■ **WHAT NEEDS TO BE DONE**: Only the lines containing "RFDoc" should appear in the answer, copied from the listing below.

** SOURCE MATERIAL follows **

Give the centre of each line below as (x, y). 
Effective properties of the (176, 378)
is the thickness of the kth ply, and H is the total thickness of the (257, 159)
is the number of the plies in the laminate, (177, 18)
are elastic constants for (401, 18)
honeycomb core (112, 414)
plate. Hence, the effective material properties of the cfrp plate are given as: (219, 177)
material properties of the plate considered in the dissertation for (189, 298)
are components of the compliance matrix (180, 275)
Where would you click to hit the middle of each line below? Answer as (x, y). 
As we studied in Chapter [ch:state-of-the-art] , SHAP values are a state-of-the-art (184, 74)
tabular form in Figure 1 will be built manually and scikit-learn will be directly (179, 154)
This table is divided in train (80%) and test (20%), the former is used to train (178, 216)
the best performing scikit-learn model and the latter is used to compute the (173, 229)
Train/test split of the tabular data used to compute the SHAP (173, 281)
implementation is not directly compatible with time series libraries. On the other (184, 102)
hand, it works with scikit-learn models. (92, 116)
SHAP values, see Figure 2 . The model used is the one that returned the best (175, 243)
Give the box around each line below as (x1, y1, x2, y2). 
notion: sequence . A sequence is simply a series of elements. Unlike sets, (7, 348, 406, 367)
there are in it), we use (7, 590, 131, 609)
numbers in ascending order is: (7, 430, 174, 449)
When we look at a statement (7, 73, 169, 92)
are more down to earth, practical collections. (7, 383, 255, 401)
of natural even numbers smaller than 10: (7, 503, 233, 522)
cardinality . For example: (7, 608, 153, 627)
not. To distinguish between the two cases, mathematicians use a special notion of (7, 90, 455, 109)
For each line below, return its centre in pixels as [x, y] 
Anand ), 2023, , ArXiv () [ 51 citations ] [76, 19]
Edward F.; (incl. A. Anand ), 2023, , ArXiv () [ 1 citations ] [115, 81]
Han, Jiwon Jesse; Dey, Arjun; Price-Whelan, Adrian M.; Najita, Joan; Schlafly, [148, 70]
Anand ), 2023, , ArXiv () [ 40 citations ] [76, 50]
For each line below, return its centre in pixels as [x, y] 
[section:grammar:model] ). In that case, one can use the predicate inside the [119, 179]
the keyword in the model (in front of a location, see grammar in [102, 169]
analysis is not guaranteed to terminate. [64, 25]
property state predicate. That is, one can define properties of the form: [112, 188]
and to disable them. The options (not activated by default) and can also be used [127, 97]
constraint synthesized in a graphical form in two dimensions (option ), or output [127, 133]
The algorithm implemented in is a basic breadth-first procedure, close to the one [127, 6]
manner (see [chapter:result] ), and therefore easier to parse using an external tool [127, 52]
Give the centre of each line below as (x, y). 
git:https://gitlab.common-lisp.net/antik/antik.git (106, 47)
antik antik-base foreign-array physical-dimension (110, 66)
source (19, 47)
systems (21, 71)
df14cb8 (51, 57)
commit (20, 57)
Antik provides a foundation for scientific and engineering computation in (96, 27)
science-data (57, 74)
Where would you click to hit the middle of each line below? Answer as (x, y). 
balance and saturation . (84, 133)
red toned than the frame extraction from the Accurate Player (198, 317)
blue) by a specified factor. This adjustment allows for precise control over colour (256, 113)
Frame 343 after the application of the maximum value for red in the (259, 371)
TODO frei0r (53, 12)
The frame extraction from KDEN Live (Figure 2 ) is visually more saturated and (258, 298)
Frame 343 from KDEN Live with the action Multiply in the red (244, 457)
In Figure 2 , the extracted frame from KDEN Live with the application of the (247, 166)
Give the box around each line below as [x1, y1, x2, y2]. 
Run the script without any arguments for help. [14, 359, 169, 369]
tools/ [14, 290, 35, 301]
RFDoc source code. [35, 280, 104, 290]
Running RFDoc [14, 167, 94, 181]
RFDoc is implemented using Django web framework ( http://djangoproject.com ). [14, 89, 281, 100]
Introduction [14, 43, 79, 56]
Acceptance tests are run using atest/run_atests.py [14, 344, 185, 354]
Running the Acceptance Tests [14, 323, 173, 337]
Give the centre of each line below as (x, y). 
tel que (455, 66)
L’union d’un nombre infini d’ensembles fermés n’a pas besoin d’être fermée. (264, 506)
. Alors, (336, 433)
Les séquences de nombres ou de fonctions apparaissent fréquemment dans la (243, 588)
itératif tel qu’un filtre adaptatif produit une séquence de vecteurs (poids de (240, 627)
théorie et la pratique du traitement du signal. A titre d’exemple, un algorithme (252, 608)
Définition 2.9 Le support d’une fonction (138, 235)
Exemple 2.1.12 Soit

** End of SOURCE MATERIAL **

■ **EXPECTED ANSWER**:
RFDoc source code. [35, 280, 104, 290]
Running RFDoc [14, 167, 94, 181]
RFDoc is implemented using Django web framework ( http://djangoproject.com ). [14, 89, 281, 100]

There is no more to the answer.